## Task goal
Every record below should be printed exactly, except for the pictures.
______________________________
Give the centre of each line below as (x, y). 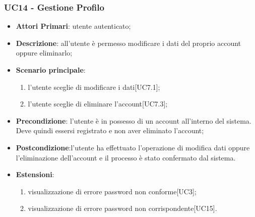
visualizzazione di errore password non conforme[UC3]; (112, 191)
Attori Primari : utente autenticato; (73, 26)
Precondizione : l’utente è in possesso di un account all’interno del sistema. (134, 120)
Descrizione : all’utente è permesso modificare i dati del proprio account (129, 43)
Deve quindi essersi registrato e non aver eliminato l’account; (110, 130)
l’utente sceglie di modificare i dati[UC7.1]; (94, 87)
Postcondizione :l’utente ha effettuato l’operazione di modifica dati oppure (133, 147)
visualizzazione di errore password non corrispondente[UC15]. (122, 208)
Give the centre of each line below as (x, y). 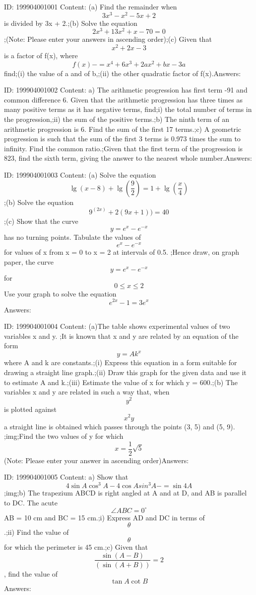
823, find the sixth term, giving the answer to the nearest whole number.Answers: (128, 158)
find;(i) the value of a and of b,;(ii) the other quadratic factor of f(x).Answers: (123, 73)
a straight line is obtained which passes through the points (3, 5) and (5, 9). (120, 426)
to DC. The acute (31, 502)
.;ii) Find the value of (36, 532)
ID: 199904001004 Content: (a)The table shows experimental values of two (117, 326)
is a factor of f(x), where (41, 55)
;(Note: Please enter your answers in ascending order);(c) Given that (108, 39)
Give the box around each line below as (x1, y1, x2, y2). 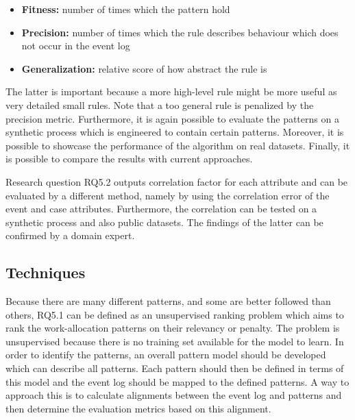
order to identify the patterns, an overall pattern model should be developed (5, 347, 326, 362)
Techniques (5, 262, 86, 283)
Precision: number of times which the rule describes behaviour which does (21, 25, 339, 39)
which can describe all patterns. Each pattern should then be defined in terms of (5, 361, 344, 375)
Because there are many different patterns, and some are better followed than (5, 294, 331, 308)
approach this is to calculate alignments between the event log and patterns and (5, 388, 342, 402)
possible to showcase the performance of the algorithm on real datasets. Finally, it (5, 138, 350, 152)
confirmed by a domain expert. (5, 228, 135, 243)
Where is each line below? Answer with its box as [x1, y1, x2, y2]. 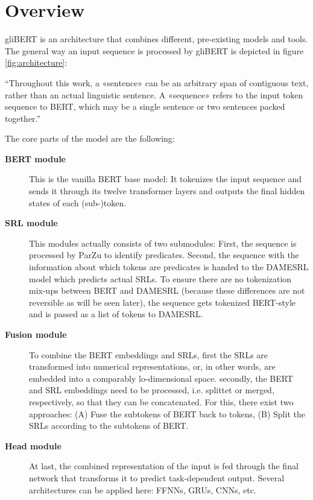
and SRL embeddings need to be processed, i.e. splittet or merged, [29, 384, 274, 396]
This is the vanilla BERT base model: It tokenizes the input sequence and [29, 172, 302, 185]
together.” [5, 112, 41, 124]
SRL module [5, 217, 58, 229]
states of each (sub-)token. [29, 196, 127, 209]
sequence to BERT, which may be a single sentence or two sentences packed [5, 100, 285, 113]
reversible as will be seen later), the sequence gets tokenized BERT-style [29, 296, 296, 308]
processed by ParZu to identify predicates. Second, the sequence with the [29, 248, 299, 261]
______________________________
## Solution
Give the centre of each line below as (x, y). 
visualizzazione di errore password non conforme[UC3]; (112, 191)
Attori Primari : utente autenticato; (73, 26)
Precondizione : l’utente è in possesso di un account all’interno del sistema. (134, 120)
Descrizione : all’utente è permesso modificare i dati del proprio account (129, 43)
Deve quindi essersi registrato e non aver eliminato l’account; (110, 130)
l’utente sceglie di modificare i dati[UC7.1]; (94, 87)
Postcondizione :l’utente ha effettuato l’operazione di modifica dati oppure (133, 147)
visualizzazione di errore password non corrispondente[UC15]. (122, 208)
Give the centre of each line below as (x, y). 
823, find the sixth term, giving the answer to the nearest whole number.Answers: (128, 158)
find;(i) the value of a and of b,;(ii) the other quadratic factor of f(x).Answers: (123, 73)
a straight line is obtained which passes through the points (3, 5) and (5, 9). (120, 426)
to DC. The acute (31, 502)
.;ii) Find the value of (36, 532)
ID: 199904001004 Content: (a)The table shows experimental values of two (117, 326)
is a factor of f(x), where (41, 55)
;(Note: Please enter your answers in ascending order);(c) Given that (108, 39)
Give the box around each line below as (x1, y1, x2, y2). 
order to identify the patterns, an overall pattern model should be developed (5, 347, 326, 362)
Techniques (5, 262, 86, 283)
Precision: number of times which the rule describes behaviour which does (21, 25, 339, 39)
which can describe all patterns. Each pattern should then be defined in terms of (5, 361, 344, 375)
Because there are many different patterns, and some are better followed than (5, 294, 331, 308)
approach this is to calculate alignments between the event log and patterns and (5, 388, 342, 402)
possible to showcase the performance of the algorithm on real datasets. Finally, it (5, 138, 350, 152)
confirmed by a domain expert. (5, 228, 135, 243)
Where is each line below? Answer with its box as [x1, y1, x2, y2]. 
and SRL embeddings need to be processed, i.e. splittet or merged, [29, 384, 274, 396]
This is the vanilla BERT base model: It tokenizes the input sequence and [29, 172, 302, 185]
together.” [5, 112, 41, 124]
SRL module [5, 217, 58, 229]
states of each (sub-)token. [29, 196, 127, 209]
sequence to BERT, which may be a single sentence or two sentences packed [5, 100, 285, 113]
reversible as will be seen later), the sequence gets tokenized BERT-style [29, 296, 296, 308]
processed by ParZu to identify predicates. Second, the sequence with the [29, 248, 299, 261]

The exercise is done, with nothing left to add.